## Exercise brief
In your copy, include every record exactly and no pictures.

## Listed entries
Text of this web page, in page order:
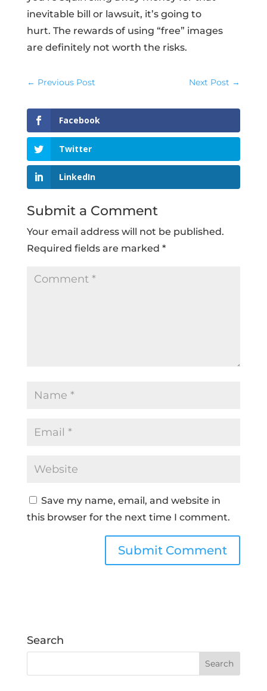
inevitable bill or lawsuit, it’s going to
hurt. The rewards of using “free” images
are definitely not worth the risks.
← Previous Post Next Post →
Facebook
Twitter
LinkedIn
Submit a Comment
Your email address will not be published.
Required fields are marked *
Save my name, email, and website in
this browser for the next time I comment.
Search
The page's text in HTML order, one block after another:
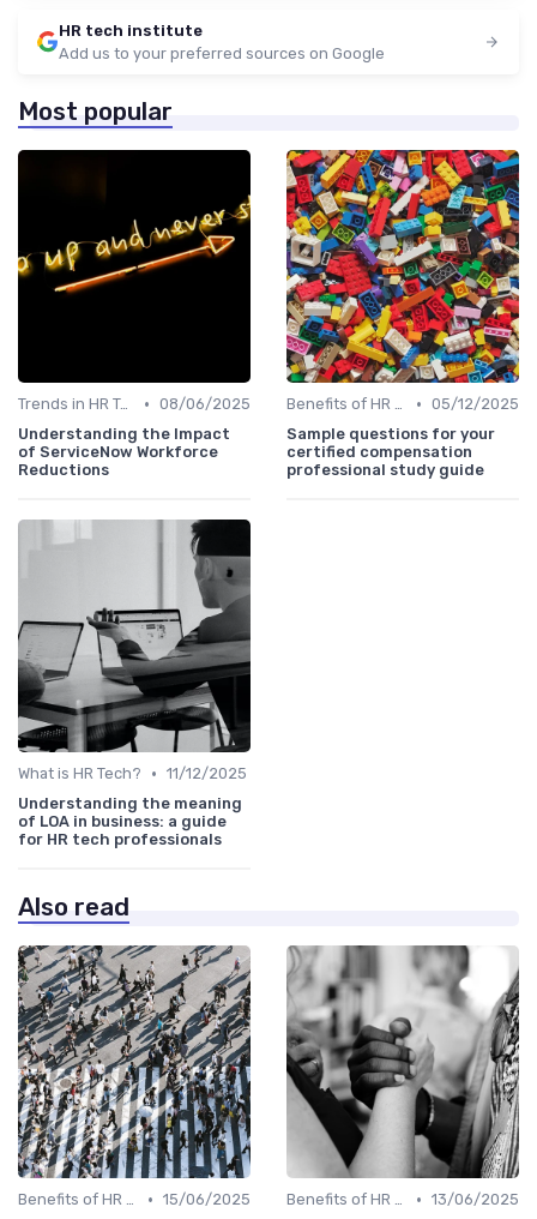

## Answer section
Text of this web page, in page order:
inevitable bill or lawsuit, it’s going to
hurt. The rewards of using “free” images
are definitely not worth the risks.
← Previous Post Next Post →
Facebook
Twitter
LinkedIn
Submit a Comment
Your email address will not be published.
Required fields are marked *
Save my name, email, and website in
this browser for the next time I comment.
Search
The page's text in HTML order, one block after another:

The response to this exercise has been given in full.